Partners’ Kreutzmann added that there are an increasing number of alternative debt providers prepared to underwrite larger loans: “Larger funds can do large tickets. It was a only few selective players in the last couple of years but now more and more debt funds can underwrite larger loan amounts.”

Talk turned to the refinancing market. “Commercially, it doesn’t make sense for the borrower not to take some of the equity out if they have done something to the property that is value-enhancing,” commented Kaufman, to which Bigley agreed: “It’s important to draw a distinction between cash-out refinancing from yield compression and value created from managing an asset.”

Garfield added: “The refinancing market is competing really strongly. There will be a lot of refinancing deals in the next two years.”

While differing views were expressed on the future shape of lending deals and the covenant packages they come with, borrower and lender sides of the debate agreed that financing is available, although non-vanilla will cost. Filling the gap in the market pointed to by Chen Davison will be the challenge for many.

Borrowers have their say at LMA conference

Headroom on covenants and flexibility in loan agreements are paramount in sponsors’ minds when closing a lending deal, according to borrower panellists assembled at the Loan Market Association’s Real Estate Finance conference, held in London.

Agnes Abosi, partner at Brown Rudnick, asked the borrower panellists what they consider to be key terms when structuring deals and where they require flexibility on debt terms. Alex Riches, director with asset management firm Curzon Advisers, which handles investments made by private equity firm Kildare Partners, explained that opportunistic investors need lenders that understand their business plans.

“In the opportunistic market, you won’t have access to the whole lending market. We are currently looking at financing previous acquisitions in Italy, each with different income profiles,” said Riches. “So structuring a loan with a lender who knows there may be no income for a period of time is very important. Lenders need to buy into your business plan when it’s a simple wholesale-retail play, accepting that sales velocity is unlikely to be wholly predictable.”

Riches added that much of Curzon’s work relates to investments in value-add properties in countries which many lenders may have limited experience with.

“Our current lenders tend to follow us into jurisdictions which are new for us, making those relationships of paramount importance,” he said.

For borrowers with debt requirements outside the core markets, building an understanding with lenders is essential, explained Jai Madhvani, finance director at The Collective, a provider of ‘co-living’ residential, which develops micro-apartments with communal living areas, that has so far delivered a scheme at London’s Old Oak Common.

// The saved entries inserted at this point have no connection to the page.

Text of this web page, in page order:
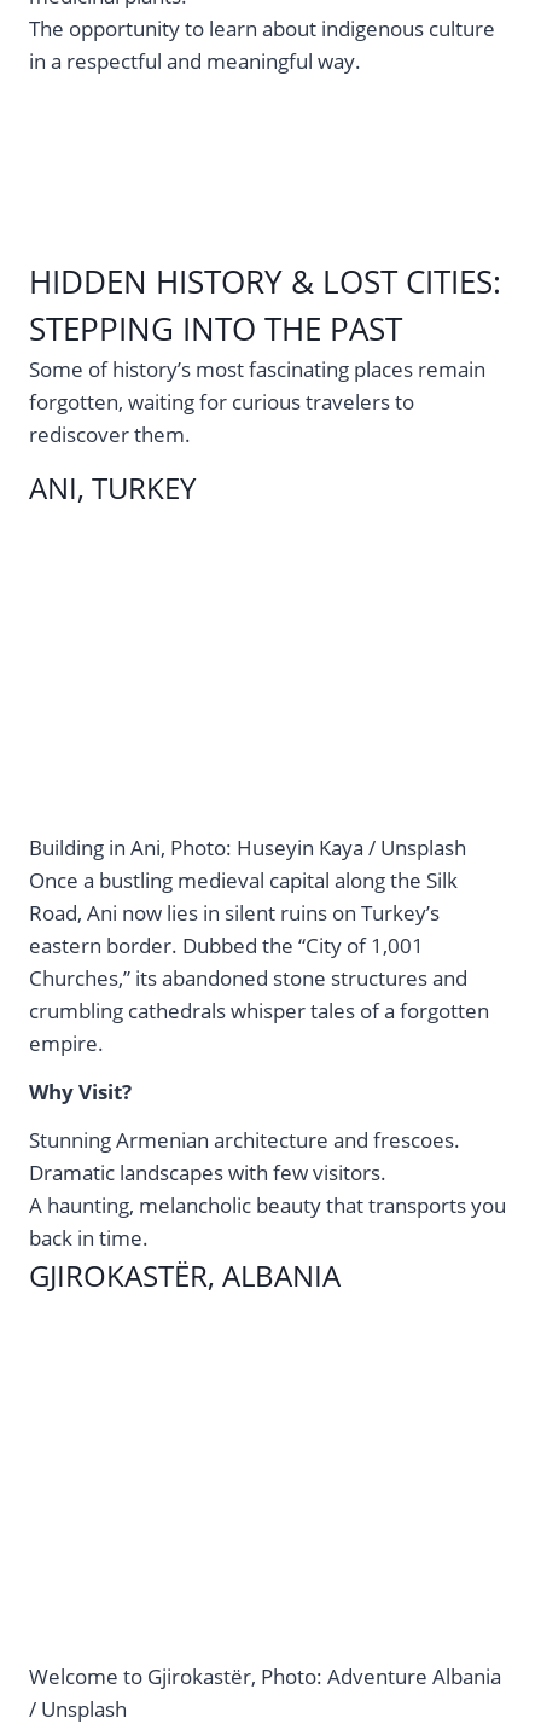
The opportunity to learn about indigenous culture
in a respectful and meaningful way.
HIDDEN HISTORY & LOST CITIES:
STEPPING INTO THE PAST
Some of history’s most fascinating places remain
forgotten, waiting for curious travelers to
rediscover them.
ANI, TURKEY
Building in Ani, Photo: Huseyin Kaya / Unsplash
Once a bustling medieval capital along the Silk
Road, Ani now lies in silent ruins on Turkey’s
eastern border. Dubbed the “City of 1,001
Churches,” its abandoned stone structures and
crumbling cathedrals whisper tales of a forgotten
empire.
Why Visit?
Stunning Armenian architecture and frescoes.
Dramatic landscapes with few visitors.
A haunting, melancholic beauty that transports you
back in time.
GJIROKASTËR, ALBANIA
Welcome to Gjirokastër, Photo: Adventure Albania
/ Unsplash
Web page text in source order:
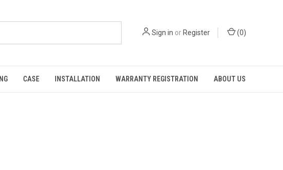
Sign in or Register (0)
CASE INSTALLATION WARRANTY REGISTRATION ABOUT US
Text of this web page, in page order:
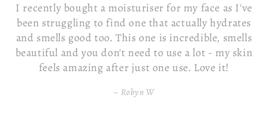
Received my face mask today it was so beautifully
presented In a lovely box with a free little gift 🎁 I
just used the mask and its absolutely beautiful so
lovely and left my face feeling like silk I would
highly recommend it
Louise O
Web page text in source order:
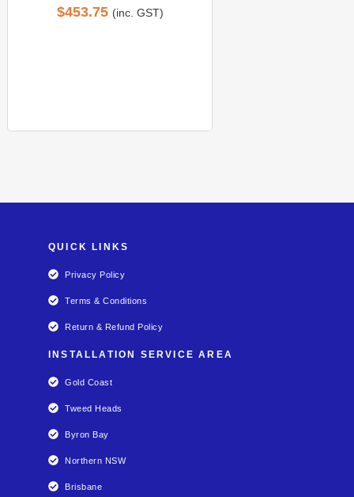
$453.75 (inc. GST)
QUICK LINKS
Privacy Policy
Terms & Conditions
Return & Refund Policy
INSTALLATION SERVICE AREA
Gold Coast
Tweed Heads
Byron Bay
Northern NSW
Brisbane
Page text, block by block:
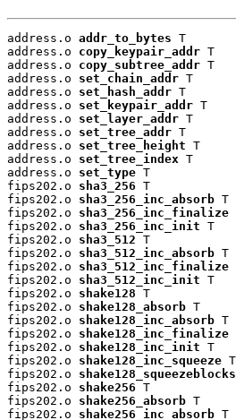
address.o addr_to_bytes T
address.o copy_keypair_addr T
address.o copy_subtree_addr T
address.o set_chain_addr T
address.o set_hash_addr T
address.o set_keypair_addr T
address.o set_layer_addr T
address.o set_tree_addr T
address.o set_tree_height T
address.o set_tree_index T
address.o set_type T
fips202.o sha3_256 T
fips202.o sha3_256_inc_absorb T
fips202.o sha3_256_inc_finalize
fips202.o sha3_256_inc_init T
fips202.o sha3_512 T
fips202.o sha3_512_inc_absorb T
fips202.o sha3_512_inc_finalize
fips202.o sha3_512_inc_init T
fips202.o shake128 T
fips202.o shake128_absorb T
fips202.o shake128_inc_absorb T
fips202.o shake128_inc_finalize
fips202.o shake128_inc_init T
fips202.o shake128_inc_squeeze T
fips202.o shake128_squeezeblocks
fips202.o shake256 T
fips202.o shake256_absorb T
fips202.o shake256_inc_absorb T
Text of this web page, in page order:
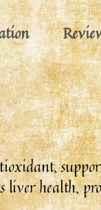
support
liver health,
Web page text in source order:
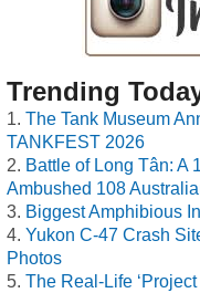
Trending
The Tank Museum
TANKFEST 2026
Battle of Long Tân: A
Ambushed 108
Biggest Amphibious
Yukon C-47 Crash
Photos
The Real-Life
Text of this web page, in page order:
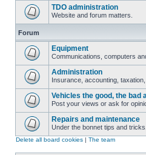
TDO administration
Website and forum matters.
Forum
Equipment
Communications, computers
Administration
Insurance, accounting,
Vehicles the good, the bad
Post your views or ask for
Repairs and maintenance
Under the bonnet tips and tricks.
Delete all board cookies | The team
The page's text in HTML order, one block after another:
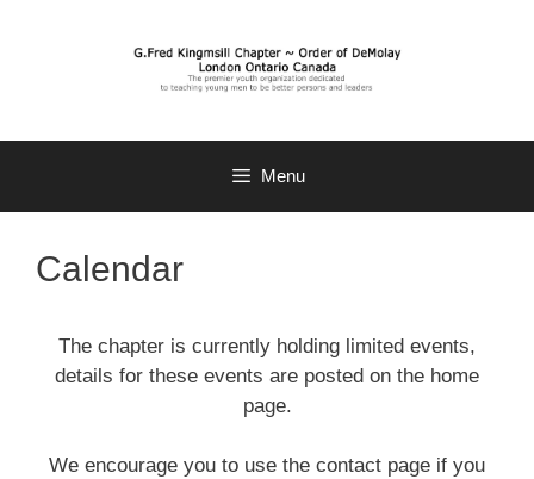
Menu
Calendar
The chapter is currently holding limited events,
details for these events are posted on the home
page.
We encourage you to use the contact page if you
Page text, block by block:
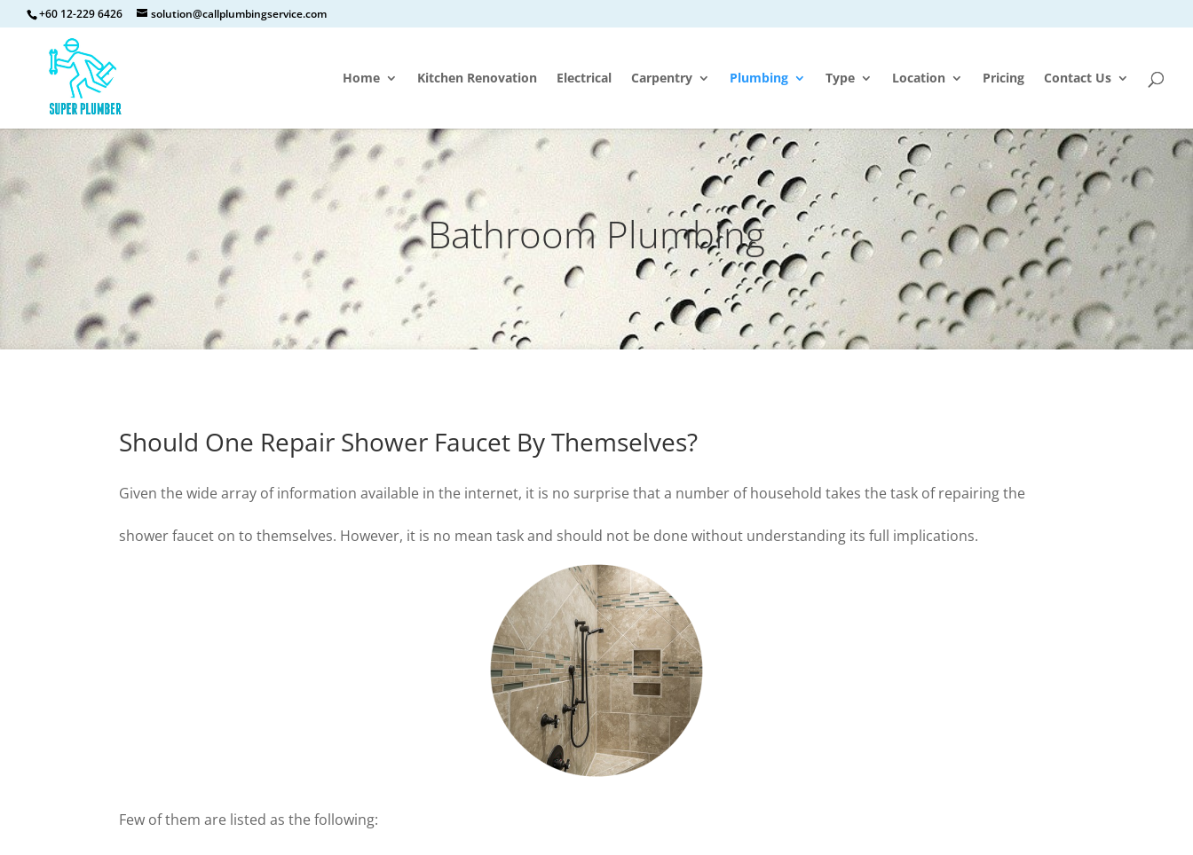
+60 12-229 6426 solution@callplumbingservice.com
Home Kitchen Renovation Electrical Carpentry Plumbing Type Location Pricing Contact Us
Bathroom Plumbing
Should One Repair Shower Faucet By Themselves?
Given the wide array of information available in the internet, it is no surprise that a number of household takes the task of repairing the
shower faucet on to themselves. However, it is no mean task and should not be done without understanding its full implications.
Few of them are listed as the following:
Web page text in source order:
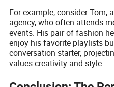
For example, consider Tom,
agency, who often attends
events. His pair of fashion
enjoy his favorite playlists
conversation starter,
values creativity and style.
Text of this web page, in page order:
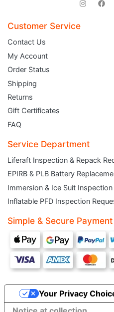
Customer Service
Contact Us
My Account
Order Status
Shipping
Returns
Gift Certificates
FAQ
Service Department
Liferaft Inspection & Repack
EPIRB & PLB Battery
Immersion & Ice Suit
Inflatable PFD Inspection
Simple & Secure Payment
JOIN
Your Privacy
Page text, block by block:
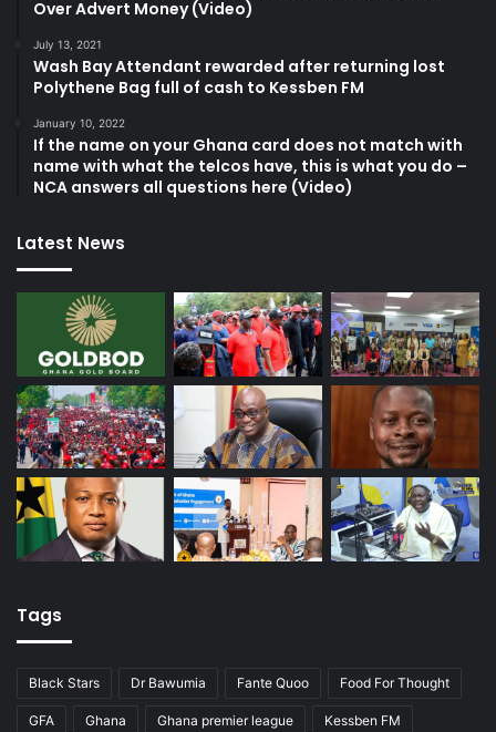
Over Advert Money (Video)
July 13, 2021
Wash Bay Attendant rewarded after returning lost
Polythene Bag full of cash to Kessben FM
January 10, 2022
If the name on your Ghana card does not match with
name with what the telcos have, this is what you do –
NCA answers all questions here (Video)
Latest News
Tags
Black Stars Dr Bawumia Fante Quoo Food For Thought
GFA Ghana Ghana premier league Kessben FM
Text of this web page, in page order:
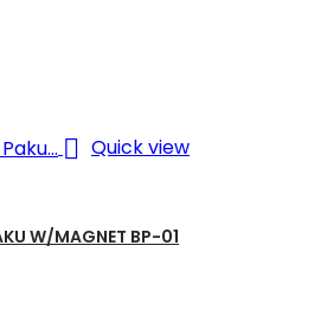
 Quick view
W/MAGNET BP-01
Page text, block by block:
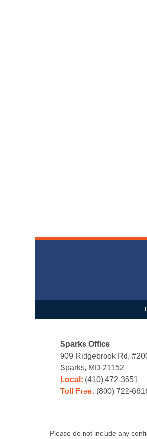
Sparks Office
909 Ridgebrook Rd,
Sparks, MD 21152
Local: (410) 472-3651
Toll Free: (800) 722-
Please do not include any
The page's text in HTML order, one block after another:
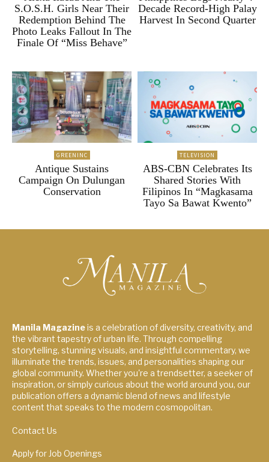
S.O.S.H. Girls Near Their
Redemption Behind The
Photo Leaks Fallout In The
Finale Of “Miss Behave”
Decade Record-High Palay
Harvest In Second Quarter
GREENINC
Antique Sustains
Campaign On Dulungan
Conservation
TELEVISION
ABS-CBN Celebrates Its
Shared Stories With
Filipinos In “Magkasama
Tayo Sa Bawat Kwento”
Manila Magazineis a celebration of diversity, creativity, and
the vibrant tapestry of urban life. Through compelling
storytelling, stunning visuals, and insightful commentary, we
illuminate the trends, issues, and personalities shaping our
global community. Whether you're a trendsetter, a seeker of
inspiration, or simply curious about the world around you, our
publication offers a dynamic blend of news and lifestyle
content that speaks to the modern cosmopolitan.
Contact Us
Apply for Job Openings
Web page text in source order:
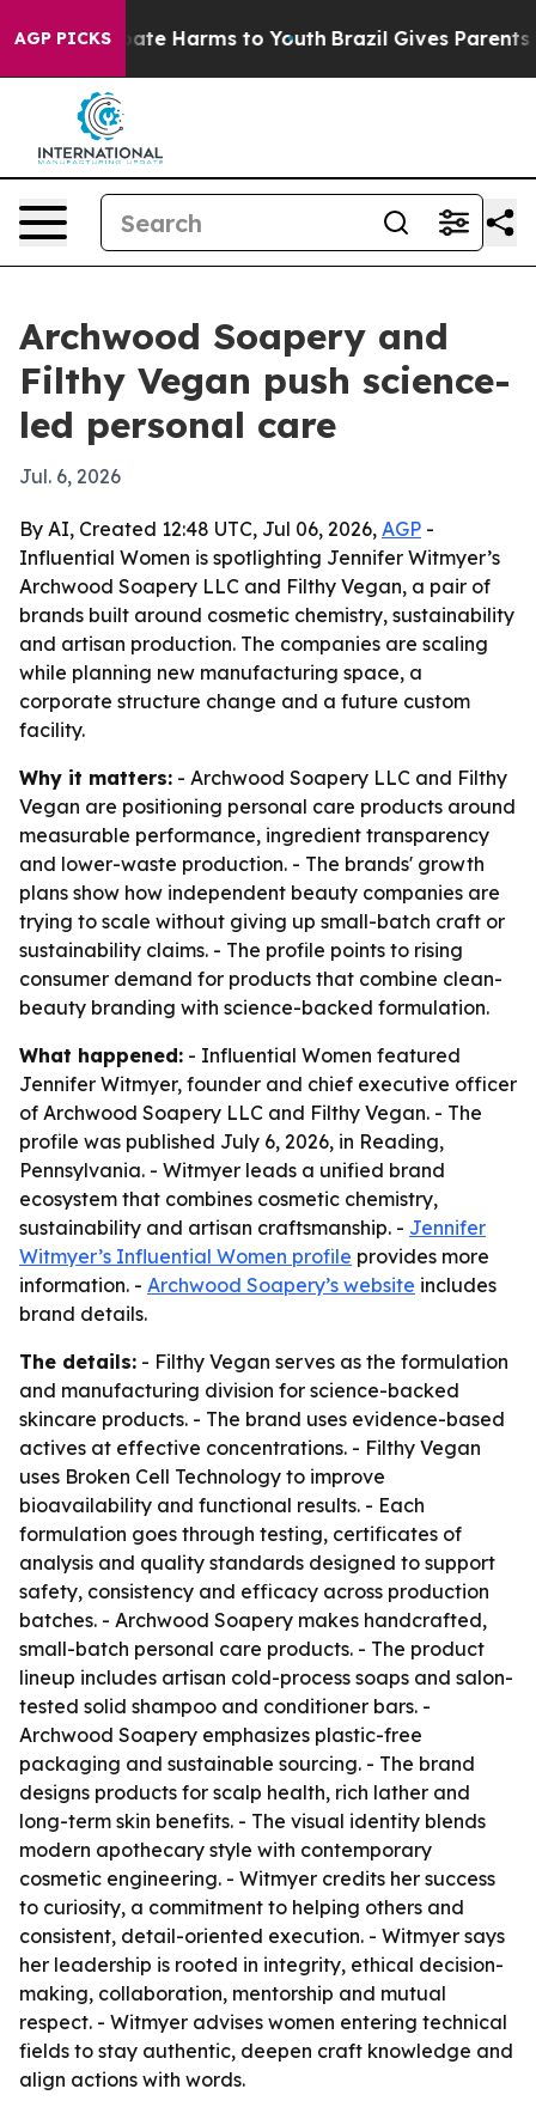
AGP PICKS
to Abate Harms to Youth Brazil Gives Parents
Archwood Soapery and
Filthy Vegan push science-
led personal care
Jul. 6, 2026
By AI, Created 12:48 UTC, Jul 06, 2026, AGP -
Influential Women is spotlighting Jennifer Witmyer’s
Archwood Soapery LLC and Filthy Vegan, a pair of
brands built around cosmetic chemistry, sustainability
and artisan production. The companies are scaling
while planning new manufacturing space, a
corporate structure change and a future custom
facility.
Why it matters: - Archwood Soapery LLC and Filthy
Vegan are positioning personal care products around
measurable performance, ingredient transparency
and lower-waste production. - The brands' growth
plans show how independent beauty companies are
trying to scale without giving up small-batch craft or
sustainability claims. - The profile points to rising
consumer demand for products that combine clean-
beauty branding with science-backed formulation.
What happened: - Influential Women featured
Jennifer Witmyer, founder and chief executive officer
of Archwood Soapery LLC and Filthy Vegan. - The
profile was published July 6, 2026, in Reading,
Pennsylvania. - Witmyer leads a unified brand
ecosystem that combines cosmetic chemistry,
sustainability and artisan craftsmanship. - Jennifer
Witmyer’s Influential Women profile provides more
information. - Archwood Soapery’s website includes
brand details.
The details: - Filthy Vegan serves as the formulation
and manufacturing division for science-backed
skincare products. - The brand uses evidence-based
actives at effective concentrations. - Filthy Vegan
uses Broken Cell Technology to improve
bioavailability and functional results. - Each
formulation goes through testing, certificates of
analysis and quality standards designed to support
safety, consistency and efficacy across production
batches. - Archwood Soapery makes handcrafted,
small-batch personal care products. - The product
lineup includes artisan cold-process soaps and salon-
tested solid shampoo and conditioner bars. -
Archwood Soapery emphasizes plastic-free
packaging and sustainable sourcing. - The brand
designs products for scalp health, rich lather and
long-term skin benefits. - The visual identity blends
modern apothecary style with contemporary
cosmetic engineering. - Witmyer credits her success
to curiosity, a commitment to helping others and
consistent, detail-oriented execution. - Witmyer says
her leadership is rooted in integrity, ethical decision-
making, collaboration, mentorship and mutual
respect. - Witmyer advises women entering technical
fields to stay authentic, deepen craft knowledge and
align actions with words.
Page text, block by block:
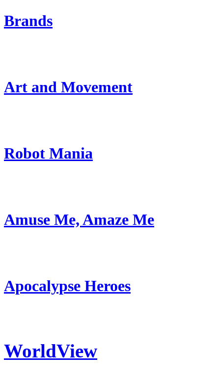
Brands
Art and Movement
Robot Mania
Amuse Me, Amaze Me
Apocalypse Heroes
WorldView
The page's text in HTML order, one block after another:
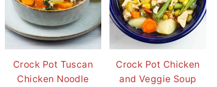
Crock Pot Tuscan
Chicken Noodle
Crock Pot Chicken
and Veggie Soup
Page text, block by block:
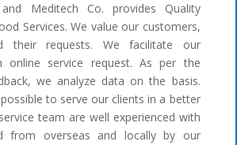
Meditech Co. provides Quality
Services. We value our customers,
their requests. We facilitate our
online service request. As per the
we analyze data on the basis.
to serve our clients in a better
team are well experienced with
from overseas and locally by our
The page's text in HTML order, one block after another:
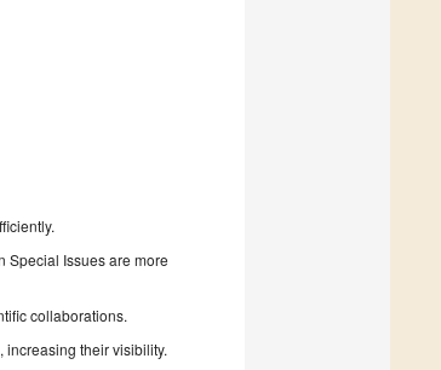
Special Issues are more
collaborations.
increasing their visibility.
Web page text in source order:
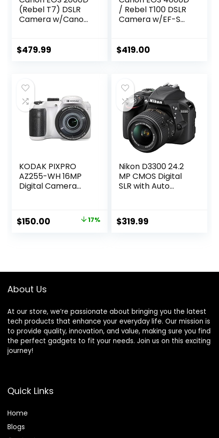
(Rebel T7) DSLR
Camera w/Canon
Lens + Case +
Card Reader +
Cleaning Kit
(International
Model), Black
(Renewed)
$479.99
/ Rebel T100 DSLR
Camera w/EF-S
64GB Memory,
(Renewed)
$419.00
KODAK PIXPRO
AZ255-WH 16MP
Digital Camera
Lens Optical
Image Stabilization
Original
$150.00 Current 17%
Nikon D3300 24.2
MP CMOS Digital
SLR with Auto
5.6G VR II Zoom
Lens (Black)
$319.99
About Us
At our store, we’re passionate about bringing you the latest
tech products that enhance your everyday life. Our mission is
to provide quality, innovation, and value, making sure you find
the perfect gadgets to fit your needs. Join us on this exciting
journey!
Quick Links
Home
Blogs
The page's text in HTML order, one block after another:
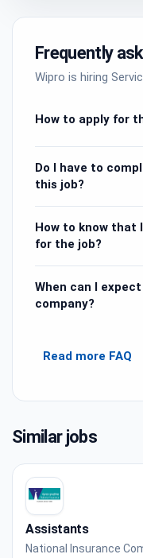
Frequently
Wipro is hiring
How to apply for
Do I have to
this job?
How to know
for the job?
When can I
company?
Read more FAQ
Similar jobs
Assistants
National Insurance
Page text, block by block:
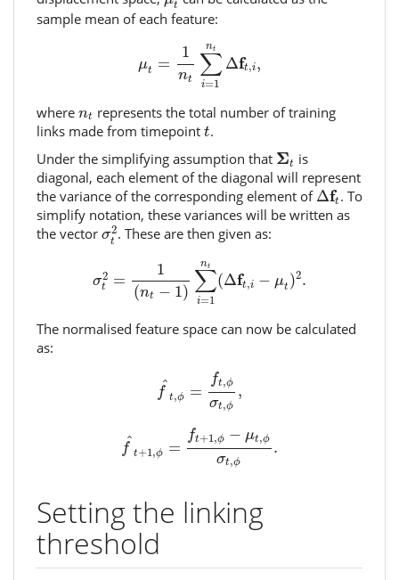
t
sample mean of each feature:
μt =
1
nt
nt
∑
i=1
Δft,i,
nt =1
where nt
nt represents the total number of training
links made from timepoint t
t.
Under the simplifying assumption that Σt
Σt is
diagonal, each element of the diagonal will represent
the variance of the corresponding element of Δft
Δft. To
simplify notation, these variances will be written as
the vector σ2
t
σt2
. These are then given as:
σ2
t =
1
(nt − 1)
nt
∑
i=1
(Δft,i − μt )2.
− =1
The normalised feature space can now be calculated
as:
^
f t,ϕ =
ft,ϕ
σt,ϕ
,
,ϕ
^
f t+1,ϕ =
ft+1 ,ϕ − μt,ϕ
σt,ϕ
.
t+ t,
Setting the linking
threshold
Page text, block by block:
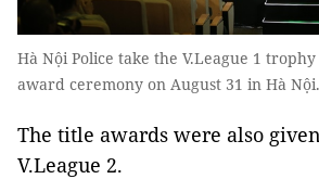
Hà Nội Police take the V.League 1
award ceremony on August 31 in Hà Nội.
The title awards were also
V.League 2.
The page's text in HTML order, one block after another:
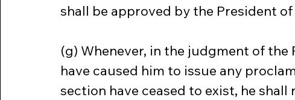
shall be approved by the President
(g) Whenever, in the judgment of
have caused him to issue any
section have ceased to exist, he shall
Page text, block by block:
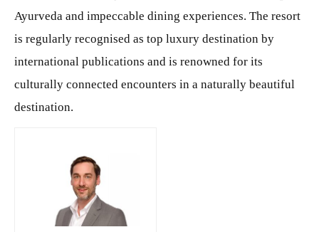
Ayurveda and impeccable dining experiences. The resort
is regularly recognised as top luxury destination by
international publications and is renowned for its
culturally connected encounters in a naturally beautiful
destination.
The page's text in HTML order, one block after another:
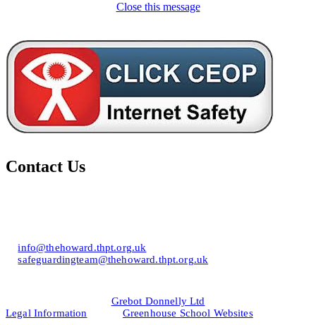
Close this message
Contact Us
E:info@thehoward.thpt.org.uk
E:safeguardingteam@thehoward.thpt.org.uk
Legal Information
Grebot Donnelly Ltd
Greenhouse School Websites
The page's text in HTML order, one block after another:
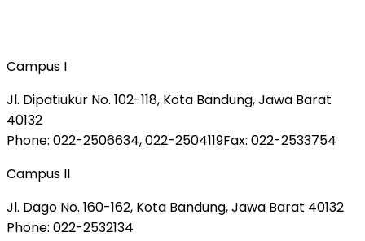
Campus I
Jl. Dipatiukur No. 102-118, Kota Bandung, Jawa Barat
40132
Phone: 022-2506634, 022-2504119Fax: 022-2533754
Campus II
Jl. Dago No. 160-162, Kota Bandung, Jawa Barat 40132
Phone: 022-2532134

“As a relatively young and growing company we want the most out of our deals to support growth. Key for us is minimising all-in cost while avoiding commitments which lock up cash such as upfront guarantees,” said Madhvani. “Hence educating lenders as to the nature of the product is important.”

Panel moderator Elena Rey, partner at Brown Rudnick, asked the panellists whether the impact of Brexit had been felt in loan negotiations.

Since the UK’s vote to leave the European Union last June, Madhvani suggested that there had been a contraction of liquidity in the banking market which has created more opportunity for funds and alternative lenders.

Martin Skinner, founder and CEO of Inspired Asset Management, admitted that Brexit did affect debt provision in his firm’s experience.

“Brexit delayed a development refinancing, costing us £5 million, so I’m not a fan of Brexit,” he said. “However, in general, we are investor-developers; we’re still doing development but lower-risk refurbishment and value-add strategies. It’s very difficult to raise money for development in central London.”

For investment financing, however, Skinner said there is a “huge range” of funding available: “Residential at 60 percent leverage can be secured for 2.5 percent. There is a lot of liquidity around, although you pay for risk, speed and surety of execution. We recently spent three months negotiating with a major retail bank and did not progress beyond a term sheet, so we went with a debt fund instead, which is able to execute the deal in a month.”